*TRY IT*. Transcribe each line below verbatim; pictures excluded.

*DATA FOR REVIEW*.
########
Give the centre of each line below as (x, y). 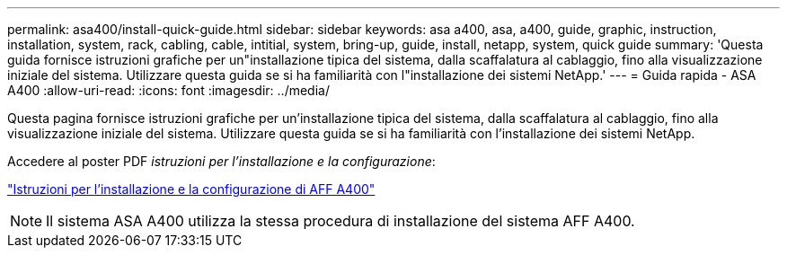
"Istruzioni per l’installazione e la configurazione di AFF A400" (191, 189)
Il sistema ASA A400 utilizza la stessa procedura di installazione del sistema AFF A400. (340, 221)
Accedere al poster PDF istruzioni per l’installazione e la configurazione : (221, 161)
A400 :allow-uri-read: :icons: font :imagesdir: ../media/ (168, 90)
########
*SOLUTION FOR THIS TASK*.
Give the centre of each line below as (x, y). 
"Istruzioni per l’installazione e la configurazione di AFF A400" (191, 189)
Il sistema ASA A400 utilizza la stessa procedura di installazione del sistema AFF A400. (340, 221)
Accedere al poster PDF istruzioni per l’installazione e la configurazione : (221, 161)
A400 :allow-uri-read: :icons: font :imagesdir: ../media/ (168, 90)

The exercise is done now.